The different designs compared in this study.
| Design | CV | Test set? | Hyperparameter selection | Model development | Internal validation |
| No test/validation set | 0 | No | Using all data | Using all data | Using all data |
| Test/validation set | 0 | Yes | Using 10% validation data | Using 80% training data | Using 10% test data |
| Threefold CV | 3 | No | Using threefold CV on all data | Using all data | Using threefold CV on all data |
| Threefold CV with test set | 3 | Yes | Using threefold CV on 80% training data | Using 80% training data | Using 20% test data |
| Fivefold CV | 5 | No | Using fivefold CV on all data | Using all data | Using fivefold CV on all data |
| Fivefold CV with test set | 5 | Yes | Using fivefold CV on 80% training data | Using 80% training data | Using 20% test data |
| Ten-fold CV | 10 | No | Using 10-fold CV on all data | Using all data | Using 10-fold CV on all data |
| Ten-fold CV with test set | 10 | Yes | Using 10-fold CV on 80% training data | Using 80% training data | Using 20% test data |
CV, cross-validation.
The characteristics of the study populations
| Development Data (N~5 00 000) | MDCR Data (N~1 60 956) | MDCD Data (N~5 39 813) | |
| Mean Age in years (SD) | 40 (15) | 75 (7.8) | 34 (16.6) |
| Male gender % | 31 | 32 | 27.1 |
| Mean days prior observation (SD) | 1474 (1205) | 1585 (1192) | 1244 (885) |
| Condition recorded in prior year (% of patients) | |||
| Neoplastic disease | 21.1 | 45.7 | 13.4 |
| Pain | 60.1 | 74.4 | 72.8 |
| Anxiety | 41.3 | 28.6 | 50.8 |
| Respiratory tract infection | 15.9 | 12.0 | 22.2 |
| Dementia | 0.0 | 0.9 | 0.1 |
| Obesity | 10.5 | 10.6 | 17.9 |
| Diabetes mellitus | 8.9 | 27.0 | 13.5 |
| Hypertensive disorder | 24.7 | 69.0 | 29.4 |
| Heart disease | 9.2 | 46.5 | 14.0 |
| Hyperlipidaemia | 23.3 | 56.3 | 19.8 |
MDCD, Multi-state Medicaid Database; MDCR, Medicare Supplemental Database.
Figure 2The AUROC/AUPRC/E-statistic performance estimates for five repetitions per design per prediction task. The columns represent the prediction task, with the number representing the number of patients with the outcome during the time at-risk. For example, the first column corresponds to a prediction task where 174 patients had the outcome, whereas the last column corresponds to a prediction task where 20 806 patients had the outcome. The rows correspond to whether CV was used by the design (top row does not use CV) or the number of folds (3, 5 or 10). The internal validation performances of the designs that used a test set are coloured in red, and those not using a test set are blue (dots with vertical lines indicating the 95% confidence interval).
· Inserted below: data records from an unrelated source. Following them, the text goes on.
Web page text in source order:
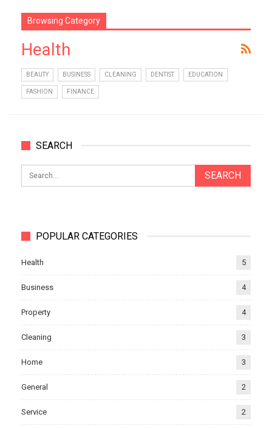
Browsing Category
Health
BEAUTY BUSINESS CLEANING DENTIST EDUCATION
FASHION FINANCE
SEARCH
POPULAR CATEGORIES
Health 5
Business 4
Property 4
Cleaning 3
Home 3
General 2
Service 2

The external validation performances for a model are the light grey pointers (MDCD) and black crosses (MDCR) that have the same x-coordinate and fall within the same row/column. AUPRC, area under the precision recall curve; AUROC, area under the receiver operating curve; CV, cross-validation; MDCD, Multi-state Medicaid Database; MDCR, Medicare Supplemental Database.
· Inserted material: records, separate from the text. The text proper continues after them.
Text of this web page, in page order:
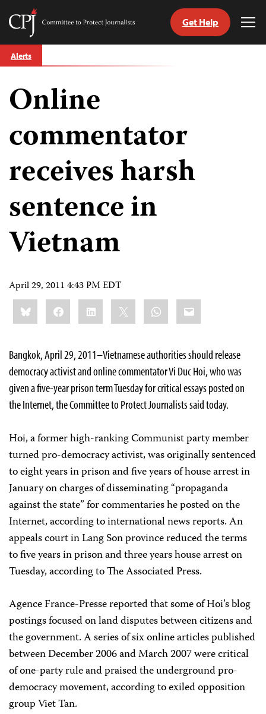
Skip
to
Committee
Journalists
Get Help
Alerts
Online
commentator
receives harsh
sentence in
Vietnam
April 29, 2011 4:43 PM EDT
Share
this:BlueskyFacebookLinkedIn WhatsApp
Email
Bangkok, April 29, 2011–Vietnamese authorities should release
democracy activist and online commentator Vi Duc Hoi, who was
given a five-year prison term Tuesday for critical essays posted on
the Internet, the Committee to Protect Journalists said today.
Hoi, a former high-ranking Communist party member
turned pro-democracy activist, was originally sentenced
to eight years in prison and five years of house arrest in
January on charges of disseminating “propaganda
against the state” for commentaries he posted on the
Internet, according to international news reports. An
appeals court in Lang Son province reduced the terms
to five years in prison and three years house arrest on
Tuesday, according to The Associated Press.
Agence France-Presse reported that some of Hoi’s blog
postings focused on land disputes between citizens and
the government. A series of six online articles published
between December 2006 and March 2007 were critical
of one-party rule and praised the underground pro-
democracy movement, according to exiled opposition
group Viet Tan.

Figure 3Box plots showing the internal performance estimate minus the external performance estimate per design and external database. The left side shows the AUROC differences, the centre shows the AUPRC differences, and the right side shows the E-statistic differences. For the AUROC, values near 0 indicate that the internal validation AUROC estimates were accurate as the external validation AUROCs were similar. For AUPRC and AUPRC values less than 0 indicate that the performance was better externally, values greater than 0 indicate the performance is worse externally. For the E-statistic, values less than 0 indicate worse calibration when the models were externally validated. AUPRC, area under the precision recall curve; AUROC, area under the receiver operating curve; CV, cross-validation; MDCD, Multi-state Medicaid Database; MDCR, Medicare Supplemental Database.